I laid out my bachelor's feast on the table in front of the TV and loaded a DVD of the documentary "Dogtown and Z-Boys." I turned out the lights so it would seem more like the movies, and I'd snuck in food. Just as I pressed play, our new 24-year-old weekend nanny Linda walked in.
"Hel-lo," she said, as if singing a song. "Whatcha watching?"
I told her.
She dropped to the couch, caving us into each other.
"Oops," she said. And then, "Pepsi! Can I have one?"
A great excuse for me to rebound off the couch.
"Sit, silly. I'll get it."
It occurred to me that back in '78, when this house was full of promise, the carpet was a recognizable color, and my side-by-side refrigerator was a symbol of status, Linda was just being born.
Linda fidgeted. "You're really into this, aren't you?" She asked.
"I remember watching these guys on TV and then begging my parents for my own skateboard with polyurethane wheels and sealed bearings."
"Well, boss, enjoy your trip down memory lane."
She pushed off from the couch and took all the dishes to the kitchen with her on her way upstairs to the bathroom. A few minutes later, she clattered down the stairs holding her clothes, one towel around her body and another around her hair.
"Good... night?" My voice cracked for maybe the first time in two decades. I winced, but it was too dark in the TV room for her to have seen me.
"Sweet dreams," she said. "Dream about me."
I stopped the DVD to collect my thoughts. The direction that our nascent relationship was going was leading me straight toward a tawdry, scandal-ridden hell. I had hired her so that I could get out and begin living like the newly single man that I now was. Yes, there were issues. I didn't really drink, hated bars and the last time I'd been on the prowl Phil Collins was topping the charts.

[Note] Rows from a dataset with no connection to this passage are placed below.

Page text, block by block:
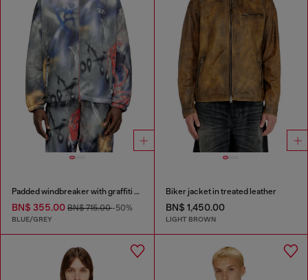
Padded windbreaker with graffiti print
BN$ 355.00 BN$ 715.00-50%
BLUE/GREY
Biker jacket in treated leather
BN$ 1,450.00
LIGHT BROWN
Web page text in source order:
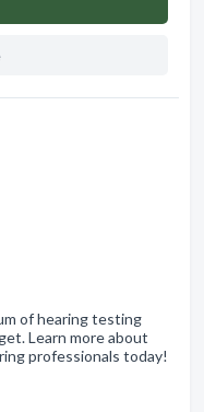
of hearing testing
Learn more about
professionals today!
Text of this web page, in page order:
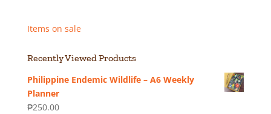
Items on sale
Recently Viewed Products
Philippine Endemic Wildlife – A6 Weekly
Planner
₱250.00
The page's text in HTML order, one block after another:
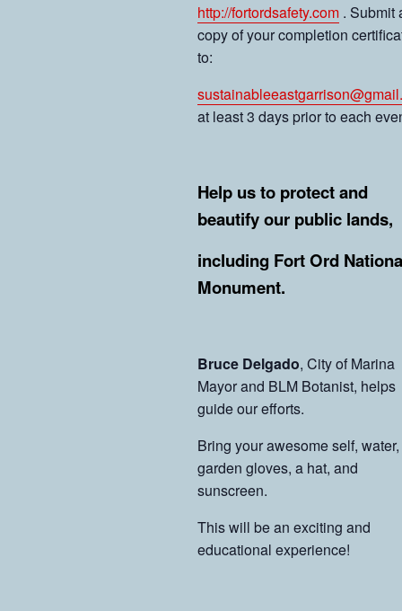
http://fortordsafety.com . Submit
copy of your completion
to:
at least 3 days prior to each
Help us to protect and
beautify our public lands,
including Fort Ord
Monument.
Bruce Delgado, City of Marina
Mayor and BLM Botanist, helps
guide our efforts.
Bring your awesome self, water,
garden gloves, a hat, and
sunscreen.
This will be an exciting and
educational experience!
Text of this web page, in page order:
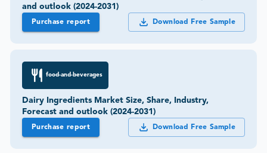
and outlook (2024-2031)
Purchase report Download Free Sample
food-and-beverages
Dairy Ingredients Market Size, Share, Industry,
Forecast and outlook (2024-2031)
Purchase report Download Free Sample
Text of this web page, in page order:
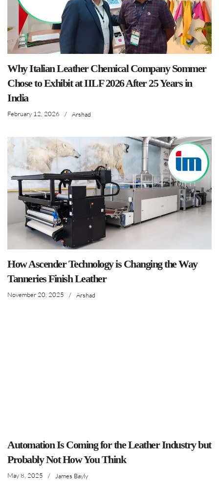
Why Italian Leather Chemical Company Sommer
Chose to Exhibit at IILF 2026 After 25 Years in
India
February 12, 2026 / Arshad
How Ascender Technology is Changing the Way
Tanneries Finish Leather
November 20, 2025 / Arshad
Automation Is Coming for the Leather Industry but
Probably Not How You Think
May 8, 2025 / James Bayly
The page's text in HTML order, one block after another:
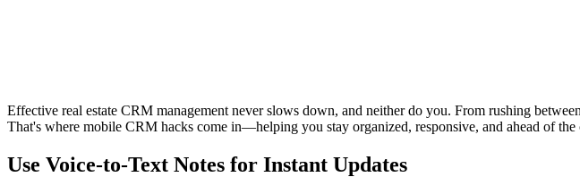
Effective real estate CRM management never slows down, and neither do you. From rushing
That's where mobile CRM hacks come in—helping you stay organized, responsive, and ahead of
Use Voice-to-Text Notes for Instant Updates
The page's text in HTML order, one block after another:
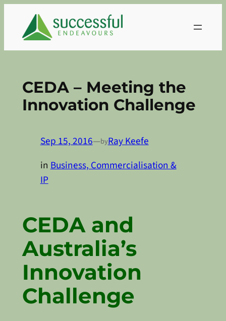
content
CEDA – Meeting the
Innovation Challenge
Sep 15, 2016—byRay Keefe
inBusiness, Commercialisation &
IP
CEDA and
Australia’s
Innovation
Challenge
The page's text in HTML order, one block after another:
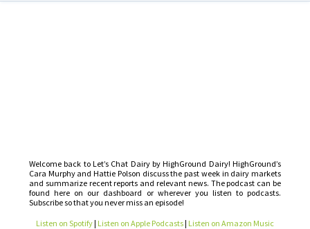
Welcome back to Let’s Chat Dairy by HighGround Dairy! HighGround’s
Cara Murphy and Hattie Polson discuss the past week in dairy markets
and summarize recent reports and relevant news. The podcast can be
found here on our dashboard or wherever you listen to podcasts.
Subscribe so that you never miss an episode!
Listen on Spotify| Listen on Apple Podcasts| Listen on Amazon Music
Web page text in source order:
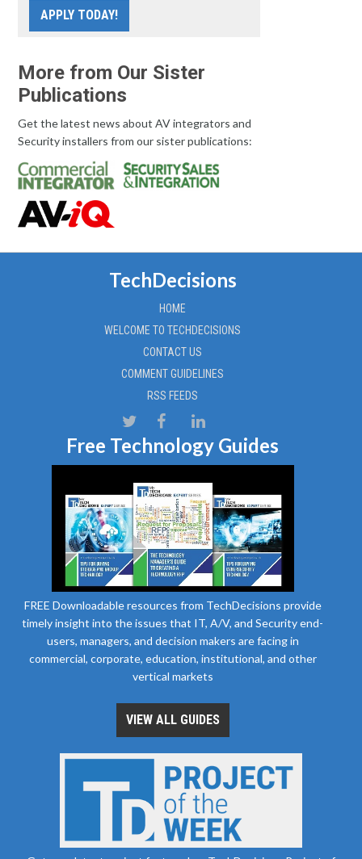
APPLY TODAY!
More from Our Sister
Publications
Get the latest news about AV integrators and
Security installers from our sister publications:
TechDecisions
HOME
WELCOME TO TECHDECISIONS
CONTACT US
COMMENT GUIDELINES
RSS FEEDS
Free Technology Guides
FREE Downloadable resources from TechDecisions provide
timely insight into the issues that IT, A/V, and Security end-
users, managers, and decision makers are facing in
commercial, corporate, education, institutional, and other
vertical markets
VIEW ALL GUIDES
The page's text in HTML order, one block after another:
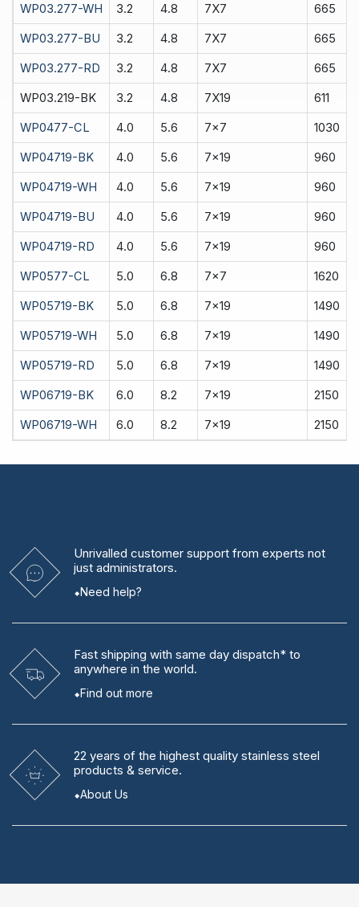
WP03.277-WH 3.2 4.8 7X7 665
WP03.277-BU 3.2 4.8 7X7 665
WP03.277-RD 3.2 4.8 7X7 665
WP03.219-BK 3.2 4.8 7X19 611
WP0477-CL 4.0 5.6 7x7 1030
WP04719-BK 4.0 5.6 7x19 960
WP04719-WH 4.0 5.6 7x19 960
WP04719-BU 4.0 5.6 7x19 960
WP04719-RD 4.0 5.6 7x19 960
WP0577-CL 5.0 6.8 7x7 1620
WP05719-BK 5.0 6.8 7x19 1490
WP05719-WH 5.0 6.8 7x19 1490
WP05719-RD 5.0 6.8 7x19 1490
WP06719-BK 6.0 8.2 7x19 2150
WP06719-WH 6.0 8.2 7x19 2150
Unrivalled customer support from experts not
just administrators.
Need help?
Fast shipping with same day dispatch* to
anywhere in the world.
Find out more
22 years of the highest quality stainless steel
products & service.
About Us
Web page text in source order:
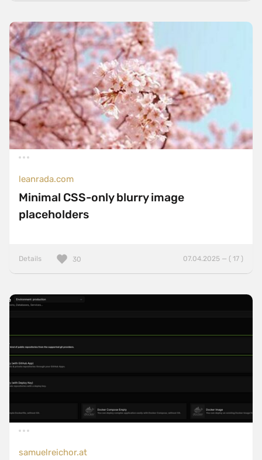
leanrada.com
Minimal CSS-only blurry image
placeholders
Details 07.04.2025 — ( 17 )
30
samuelreichor.at
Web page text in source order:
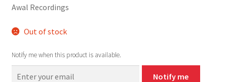
Awal Recordings
Out of stock
Notify me when this product is available.
Notify me
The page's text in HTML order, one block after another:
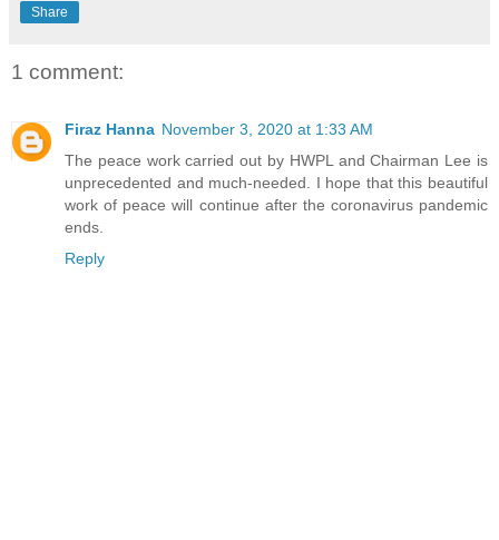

All right, that wasn't completely true. I had gone out once a few months ago, right as Carmen was leaving me. My friend Yule had dragged me to The Brig, our local meat market. It was a Friday night, and when the big, black bouncer eyed my driver's license, I joked that I was almost old enough to be legal two times over. His only response was to tug his huge head toward the door. Inside, as I watched a carpet of twenty- and thirtysomethings shout at each other and spill beer on each other in an attempt to have sex with each other, my stomach convulsed. Out of the hundreds of sweaty yuppie girls in this room, I was positive that not one of them could I ever love. I could have collapsed to the floor in a sobbing heap -- if it hadn't been so crowded that my arms were pinned to my sides.

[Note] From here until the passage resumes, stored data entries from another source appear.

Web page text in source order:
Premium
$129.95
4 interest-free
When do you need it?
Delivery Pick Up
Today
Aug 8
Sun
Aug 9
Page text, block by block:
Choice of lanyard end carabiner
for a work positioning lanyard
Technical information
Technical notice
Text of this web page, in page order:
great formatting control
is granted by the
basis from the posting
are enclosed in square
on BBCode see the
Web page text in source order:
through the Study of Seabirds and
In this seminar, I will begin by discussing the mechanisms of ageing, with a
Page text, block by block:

"I've gotta get out of here," I told Yule.
"We just got here."
"I am about to throw up in my mouth."
I turned to shoulder my way back out the front door. A blonde woman, and just about the only woman there my age, blocked my way and wasn't moving. Who knows what she might have looked like if she hadn't been so damn drunk, but as it was, all her facial muscles were so relaxed by alcohol that she looked as if she were melting.
"You are fine!"
"Excuse me?" My words served two purposes. I didn't understand what she had just said, and I wanted to get around her quickly.
"You are fine! I saw you as soon as you came in, and I said to myself, He is fine!"
I looked at her more closely this time. Was she just messing with me?
"Uh ... thank you. Wow. Thanks."
Circling each other, we traded places so I was now nearer the exit.
As the cool and the quiet of the outside hit me, I cackled.
She called me fine! I am knocking on 40 and had never been called fine by anybody, not once in my life. Perhaps she was some sort of drunken angel, come to earth to help me through.
- - - - - - - - - - - -
In the first months after Carmen moved out, I of course was too emotionally gutted and too preoccupied with getting Ava to preschool and bribing her to poop in a potty, changing Chet, bathing both of them in the evenings and singing them to sleep at night to think about dating. The Playboy Channel was the closest thing I had to a lover. Satellite TV with benefits. I was fishing for sympathy about my plight with a wild friend when he suggested CyberSkin.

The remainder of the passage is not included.